Reported Findings
The Breakthrough
Scientists have recently reported findings that could be a new breakthrough in autism research in the November 2, 2017, issue of the science journal “Nature Communications.” They conducted a study at the Washington University School of Medicine that demonstrated that autism might be caused by an overabundance of synapses or connections within the brain. Far from improving the brain’s function, the extra synapses cause communication problems within the nervous system that lead to confusion in the brain.
Neuroscientist Explanation Simplified
Dr. Azad Bonni, the lead author and the head of the Department of Neuroscience at Washington University, explained that too many brain synapses interfere with the neurons’ ability to communicate with each other effectively. An excessive number of neurons within the developing brain causes some learning disabilities. Dr. Bonni admits that the researchers have not yet determined how the excessive number of synapses impair the brain.
1 out of Every 68 Children
Autism, more formally called “autism spectrum disorder,” is a common developmental disorder that affects about one out of every 68 children in the United States. It is a life-long condition that causes language and social problems. Autism is called a “spectrum disorder,” because patients vary widely in their level of disability. Some have mild cases and can lead fairly normal lives, while others are severely disabled and need constant care. Scientists have long believed that environmental and/or genetic factors may cause autism.
The RNF8 Gene’s Link to Autism
Synapses Overload
Several genes have been linked to autism. One of them, the RNF8 gene, is responsible for regulating the synapses or connections between neurons. The synapses let the neurons communicate with each other. A defective RNF8 gene causes the formation of too many synapses that overload the nervous system within the brain. Scientists believe that overload may be one of the causes of autism.
Removal of the RNF8 Gene
The researchers at Washington University wanted to see what would happen if they completely removed the RNF8 gene from the cerebellum of juvenile rats and mice. The cerebellum controls motor skills and cognitive functions like language. It is also one of the parts of the brain affected by autism.

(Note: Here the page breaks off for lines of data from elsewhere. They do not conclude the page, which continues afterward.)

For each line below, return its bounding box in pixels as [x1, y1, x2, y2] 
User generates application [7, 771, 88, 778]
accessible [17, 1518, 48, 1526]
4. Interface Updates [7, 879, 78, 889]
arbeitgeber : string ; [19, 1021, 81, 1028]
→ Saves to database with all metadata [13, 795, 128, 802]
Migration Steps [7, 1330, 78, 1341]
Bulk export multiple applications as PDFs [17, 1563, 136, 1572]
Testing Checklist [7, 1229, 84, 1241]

While autism is best known for its effects on a patient’s social and language skills, it also affects their motor skills. Many people with autism are uncoordinated and have a tendency to walk on their tip-toes.

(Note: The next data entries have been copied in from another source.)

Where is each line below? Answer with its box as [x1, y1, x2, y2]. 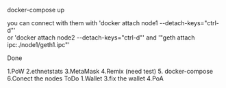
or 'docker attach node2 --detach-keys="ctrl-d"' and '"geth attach [7, 33, 195, 42]
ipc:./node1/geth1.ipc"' [7, 41, 70, 48]
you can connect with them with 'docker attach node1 [7, 19, 159, 27]
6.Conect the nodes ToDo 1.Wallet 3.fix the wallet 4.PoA [7, 74, 164, 83]
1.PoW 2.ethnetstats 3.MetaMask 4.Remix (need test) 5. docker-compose [7, 68, 214, 75]
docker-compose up [7, 6, 65, 14]
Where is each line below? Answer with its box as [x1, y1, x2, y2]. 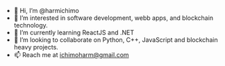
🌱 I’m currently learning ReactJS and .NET [13, 28, 134, 36]
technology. [13, 21, 49, 29]
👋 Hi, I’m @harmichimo [13, 7, 80, 14]
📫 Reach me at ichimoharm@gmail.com [13, 51, 130, 58]
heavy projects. [13, 43, 59, 51]
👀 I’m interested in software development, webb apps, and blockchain [13, 14, 214, 22]

The scientists observed that the neurons in the mice with no RNF8 gene formed 50 percent more synapses than did the neurons in mice with the gene. Those extra synapses did work. The researchers measured the electrical signal in the receiving cells and found it was twice as strong as the signal in normal mice.
No RFN8 Findings
The mice without the RNF8 gene also displayed normal motor skills; they could walk normally, for example. Tests, however, showed that they had marked difficulty learning new motor skills. In one test, the scientists trained the mice to associate a blinking light with an oncoming puff of air directed at their eyes. Normal mice soon learned to close their eyes when they saw the light blink to avoid getting an annoying air puff in their eyes. After a week of training, the normal mice closed their eyes about 75 percent of the time, but the mice with no RFN8 gene closed their eyes only about 33 percent of the time.

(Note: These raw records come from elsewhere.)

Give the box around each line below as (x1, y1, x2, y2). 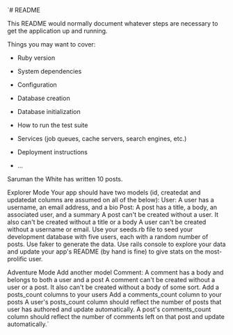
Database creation (17, 94, 71, 102)
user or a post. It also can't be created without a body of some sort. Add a (7, 283, 219, 291)
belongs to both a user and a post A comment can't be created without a (7, 276, 216, 284)
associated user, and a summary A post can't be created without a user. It (7, 211, 219, 218)
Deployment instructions (17, 148, 88, 156)
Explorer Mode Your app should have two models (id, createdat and (7, 188, 201, 197)
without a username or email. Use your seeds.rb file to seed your (7, 225, 193, 234)
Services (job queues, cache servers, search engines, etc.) (17, 135, 187, 142)
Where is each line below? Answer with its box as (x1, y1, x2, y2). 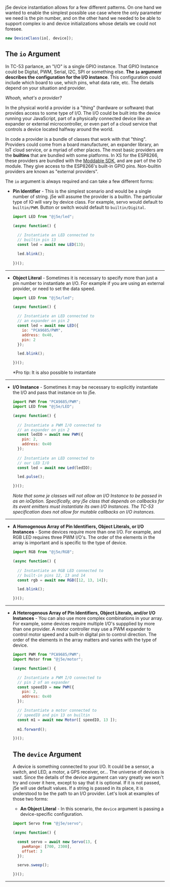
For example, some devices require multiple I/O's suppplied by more (12, 621, 155, 627)
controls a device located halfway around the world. (5, 126, 114, 132)
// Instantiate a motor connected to (17, 708, 97, 713)
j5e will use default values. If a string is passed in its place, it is (12, 785, 144, 791)
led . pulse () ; (17, 474, 45, 480)
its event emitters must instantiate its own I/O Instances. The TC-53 (12, 503, 154, 510)
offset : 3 (22, 848, 42, 854)
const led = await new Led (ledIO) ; (17, 465, 93, 470)

Dr. Bonni stated that more research is needed to determine if an excessive number of synapses causes autism in humans. If it does, scientists can work on ways to regulate the number of synapses.
Other Genes Linked to Autism
RNF8 is 1 out of 6 Genes
RNF8 is one out of six genes called ubiquitin ligases. Their job is to attach ubiquitin, a molecular tag, to proteins. The genes use the tags as work orders that instruct the rest of the cell on what to do with a given protein: Discard it, adjust its activity level, or send it to another part of the cell. Since publishing the original paper, Dr. Bonni and his team have found that removing or inhibiting any of the ubiquitin ligases causes rodents to develop an abnormally high number of synapses.
Enhanced Brain Power Genes Linked to Autism
Scientists have also been researching genes that seem to enhance brain power and are linked to autism. One study done earlier this year demonstrated that genetic mutations linked to autism might be passed down from one generation to the next. Such genes survive the evolutionary processes that eliminate the genes that cause negative effects. Genes which cause autism survive, however, because they also enhance cognitive abilities like decision-making skills.
Related Research
Brain Tissue Analysis
Earlier this year, researchers at the Columbia University Medical Center conducted postmortem analyses of brain tissues from children with autism and compared them with brain tissue taken from normal children. Dr. Guomei Tang from Columbia analyzed cortical tissue from the children’s brains and found that children with autism had had significantly more synapses than normal children.
Cause of Excess or Defective Synapses
During fetal development, synapses go through a process called “autophagy” that prunes the excess. A protein called mTOR controls the process. A person with autism has overactive mTOR that prevent autophagy from occurring and disposing of excess or defective synapses.
What is Next
Plans for the Future
The study published in “Nature Communications” discusses the possibility of preventing the excess synapses from developing between the neurons. That can also provide methods of regulating the connectivity between the neurons as new synapses form. For example, it might prevent new synapses from forming for no obvious reason, as in when the patient does not learn a new skill.